A nossa escolha foi mais pragmática ao tentar apresentar uma peça que tivesse rigor jurídico e que apresentasse uma denúncia original, um pouco diferente das outras peças. Eu acho que a questão da saúde já é muito abordada, a questão do ataque às instituições democráticas - do ponto de vista de defesa do autoritarismo - também.
Então, a escolha do nosso objeto levou isso em consideração. Todos os atos e irresponsabilidades do presidente, todos eles convergem para um esvaziamento da nossa democracia.
Mais de 60 pedidos foram protocolados contra o presidente até o momento. Nenhum deles por pessoas tão jovens. Para você, qual a importância da juventude nesse processo?
A juventude tem um papel essencial. Um processo de impeachment só vai ser iniciado no Brasil quando as juventudes começarem a disputar as narrativas de impeachment nas ruas também. Agora isso não é possível por conta da pandemia, mas eu acredito que as juventudes podem ser as responsáveis por iniciar esse processo.

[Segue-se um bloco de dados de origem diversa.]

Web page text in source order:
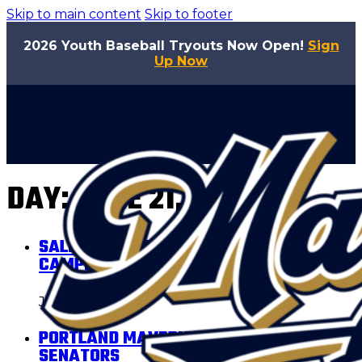
Skip to main content Skip to footer
2026 Youth Baseball Tryouts Now Open! Sign
Up Now
DAY:JUNE 21, 2026
SALEM-KEIZER VOLCANOES VS
CAMPESINOS DE SALEM-KEIZER
June 21, 2026
PORTLAND MAVERICKS VS SALEM
SENATORS

E a relação do Bolsonaro com as juventudes, em especial as que estão hoje nas universidades ou lutando para entrar nas universidades, é uma relação bastante turbulenta. Isso vem desde quando ele estava tentando se eleger, a juventude naquela época já colocava a pauta antifascista e já sabia o que Bolsonaro pretendia fazer. Nesse sentido, a juventude está disputando esse espaço de se colocar novamente no debate público.
Bolsonaro tenta constantemente fazer com que a gente pareça irresponsável, a galera da "balbúrdia". E eu acho que a gente apresentar um pedido dessa forma, com tantas entidades estudantis, demonstra não só o nosso compromisso com o nosso país, mas também a nossa capacidade e legitimidade de lutar pela democracia.
Nós tivemos ajuda dos advogados que assinam a peça para redigi-la, mas foi uma peça escrita por nós e nós temos 20 anos. Foi uma peça que a gente escreveu, que nos debruçamos a pensar o que de fato estava acontecendo no país, o que consiste ou não em crime de responsabilidade. Esse processo coletivo também demonstra muito a importância que a juventude tem em conduzir essa mudança democrática no país.
Com o fim da pandemia, a diminuição dos casos e a vacinação, o nosso projeto é ir às ruas.
Enquanto presidente da Câmara dos Deputados, Rodrigo Maia não deu início a nenhum dos pedidos protocolados. Como você avalia a atuação dele e, com a eleição de Lira, há esperança dos pedidos irem adiante?
Foi uma derrota grande para nós o Lira ter ganho as eleições à presidência da Câmara dos Deputados ontem. Mas, eu acho que no fundo tanto o Lira quanto o candidato Baleia Rossi, se tivesse sido eleito, teria chance sim de que eles abrissem o processo de impeachment. Principalmente, porque eles são do centrão. É óbvio que representam projetos diferentes, mas eles também representam projetos parecidos. E se for conveniente para o Lira, existe a chance dele abrir o processo de impeachment. O Maia mesmo queria abrir um processo ontem, como uma retaliação ao governo.
Eu acho que é possível sim, mas isso exige que a gente vá para às ruas. Se a pandemia permitir isso, a gente for para às ruas e se tornar conveniente pra ele, se a gente conseguir mobilizar a opinião pública, demonstrar pra todo mundo o que pra nós é muito evidente, há sim uma chance. O centrão vai para onde a água leva.
Você acredita que há clima político para o impeachment acontecer, tanto no parlamento quanto na sociedade?
Em alguns setores da sociedade, sim. O impeachment precisa acontecer, é uma questão de salvar o país. Mas, do ponto de vista da política institucional, não há clima agora. Ainda tem muito o que caminhar.
Os pedidos de impeachment são muito importantes nesse sentido de começarem a trazer esse debate, mas acho que ainda não há clima. Para os homens brancos do Congresso e aqueles que representam um projeto político elitista e branco, que na minha visão é a maioria no Congresso hoje, para que eles votem favoráveis ao impeachment ainda há muito o que a população tem que fazer.